Dari ketiga buku tersebut terdapat temuan-temuan yang bisa ditelusuri lebih lanjut. Tidak ada cara cepat membaca LHP BPK, kita memang harus mau bersusah-payah menelusuri setiap temuan satu per satu. Tapi setidaknya bagian-bagian awal setiap buku tersebut bisa dimanfaatkan untuk menemukan topik-topik yang mungkin digunakan sebagai bahan liputan investigasi tanpa harus membaca ribuan halaman laporan secara berurutan.
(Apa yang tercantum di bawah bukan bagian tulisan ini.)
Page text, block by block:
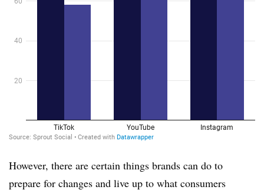
However, there are certain things brands can do to
prepare for changes and live up to what consumers
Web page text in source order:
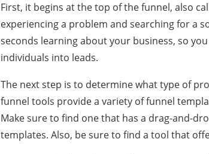
First, it begins at the top of the funnel, also
experiencing a problem and searching for a
seconds learning about your business, so
individuals into leads.
The next step is to determine what type of
funnel tools provide a variety of funnel
Make sure to find one that has a drag-and-
templates. Also, be sure to find a tool that
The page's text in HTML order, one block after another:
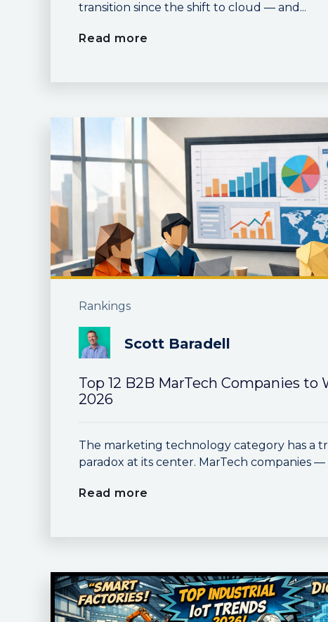
transition since the shift to cloud — and...
Read more
Rankings
Scott Baradell
Top 12 B2B MarTech Companies to
2026
The marketing technology category has a
paradox at its center. MarTech companies —
Read more
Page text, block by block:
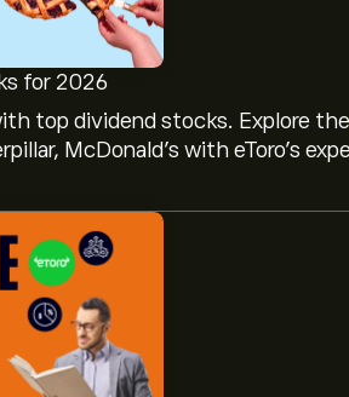
for 2026
top dividend stocks. Explore
McDonald’s with eToro’s
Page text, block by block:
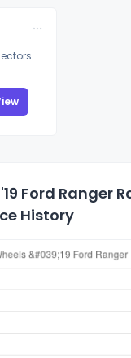
Ford Ranger
History
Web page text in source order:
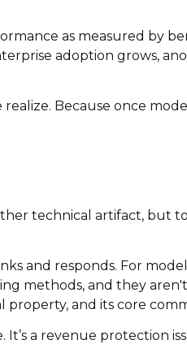
as measured by
adoption grows,
Because once
technical artifact, but
and responds. For
methods, and they
and its core
a revenue protection
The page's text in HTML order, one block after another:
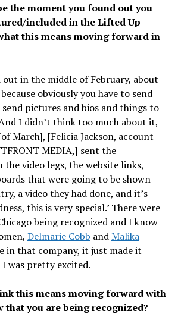
the moment you found out you
included in the Lifted Up
this means moving forward in
out in the middle of February, about
obviously you have to send
pictures and bios and things to
I didn’t think too much about it,
March], [Felicia Jackson, account
MEDIA,] sent the
video legs, the website links,
that were going to be shown
a video they had done, and it’s
this is very special.’ There were
being recognized and I know
Delmarie Cobb andMalika
in that company, it just made it
I was pretty excited.
this means moving forward with
that you are being recognized?
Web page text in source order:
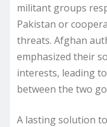
militant groups
Pakistan or
threats. Afghan
emphasized their
interests, leading
between the two
A lasting solution
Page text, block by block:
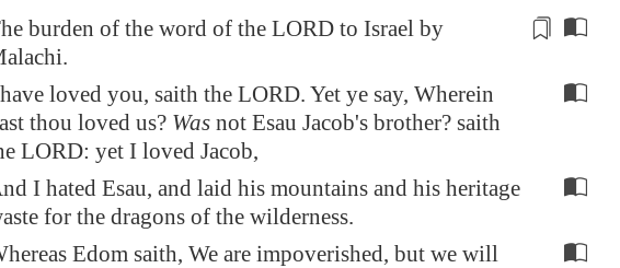
burden of the word of the LORD to Israel by
.
loved you, saith the LORD. Yet ye say, Wherein
thou loved us? Was not Esau Jacob's brother? saith
LORD: yet I loved Jacob,
I hated Esau, and laid his mountains and his heritage
for the dragons of the wilderness.
Edom saith, We are impoverished, but we will

Meskipun LHP adalah laporan yang dibuat auditor dan disampaikan pada salah satu pihak, tetapi belum tentu pihak yang disampaikan tersebut paham mengenai masalah yang disampaikan. Oleh sebab itu, selama beberapa tahun belakangan JariUngu membantu para anggota parlemen untuk membaca LHP BPK. Lebih jauh, laporan-laporan yang disampaikan BPK hanya berguna jika dia bisa dipahami oleh orang yang membaca laporan ini, termasuk para jurnalis.
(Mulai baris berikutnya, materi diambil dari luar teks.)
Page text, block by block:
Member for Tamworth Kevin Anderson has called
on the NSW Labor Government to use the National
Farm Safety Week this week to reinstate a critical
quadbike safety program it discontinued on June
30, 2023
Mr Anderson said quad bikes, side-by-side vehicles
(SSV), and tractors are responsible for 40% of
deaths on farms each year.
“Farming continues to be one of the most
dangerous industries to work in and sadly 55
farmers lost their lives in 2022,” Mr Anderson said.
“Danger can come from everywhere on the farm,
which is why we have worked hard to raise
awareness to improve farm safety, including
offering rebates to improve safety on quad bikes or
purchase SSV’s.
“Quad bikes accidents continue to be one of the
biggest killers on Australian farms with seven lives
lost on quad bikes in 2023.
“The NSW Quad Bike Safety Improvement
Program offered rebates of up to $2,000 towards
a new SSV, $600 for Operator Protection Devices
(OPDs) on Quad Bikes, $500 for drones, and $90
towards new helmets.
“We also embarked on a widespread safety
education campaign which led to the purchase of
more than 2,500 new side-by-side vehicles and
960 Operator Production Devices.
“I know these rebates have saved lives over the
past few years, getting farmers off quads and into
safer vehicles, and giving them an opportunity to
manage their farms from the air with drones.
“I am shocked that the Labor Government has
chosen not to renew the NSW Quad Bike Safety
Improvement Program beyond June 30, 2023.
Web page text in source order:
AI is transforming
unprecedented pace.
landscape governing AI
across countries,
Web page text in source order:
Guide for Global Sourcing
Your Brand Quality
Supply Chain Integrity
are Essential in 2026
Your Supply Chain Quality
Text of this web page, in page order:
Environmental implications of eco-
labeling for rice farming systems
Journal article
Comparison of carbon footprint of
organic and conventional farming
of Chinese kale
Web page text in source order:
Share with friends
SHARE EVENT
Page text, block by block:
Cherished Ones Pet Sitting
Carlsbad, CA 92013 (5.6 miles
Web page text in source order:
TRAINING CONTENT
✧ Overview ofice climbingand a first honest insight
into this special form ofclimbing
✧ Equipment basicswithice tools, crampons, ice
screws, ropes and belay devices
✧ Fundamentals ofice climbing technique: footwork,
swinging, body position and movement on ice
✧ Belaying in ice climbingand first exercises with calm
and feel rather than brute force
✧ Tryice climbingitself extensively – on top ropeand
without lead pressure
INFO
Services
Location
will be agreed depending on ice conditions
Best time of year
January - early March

Jurnalis juga sebaiknya mengerti mengenai posisi BPK. Ketika ada uang Negara yang masuk dan keluar dalam sebuah institusi, di situ BPK punya taring. Banyak masalah di republik ini yang hanya bisa ditembus oleh BPK. Contohnya adalah masalah asap yang sifatnya lintas sektoral, tetapi satu sektor enggan bicara dengan sektor lainnya. Masalah asap juga melibatkan pemerintah di tingkat pusat maupun daerah dan adakalanya tidak ada koordinasi di antara keduanya. Hanya BPK yang bisa memeriksa seluruh pemangku kepentingan yang berkaitan dengan masalah asap. Hasil pemeriksaan tersebut kemudian bisa dijadikan bahan evaluasi bagi setiap pemangku kepentingan agar menjalankan fungsinya masing-masing berdasarkan posisi mereka. Jurnalis harus menyadari hal tersebut agar bisa ikut mengawasi agar tidak terjadi penyelewengan uang negara.
BPK juga bisa melakukan pemeriksaan dengan tujuan tertentu tanpa harus diperintahkan oleh lembaga pemerintahan. Jurnalis dan masyarakat sipil bisa mendorong mereka untuk melakukan hal tersebut jika mencium adanya hal yang tidak beres pada sebuah instansi.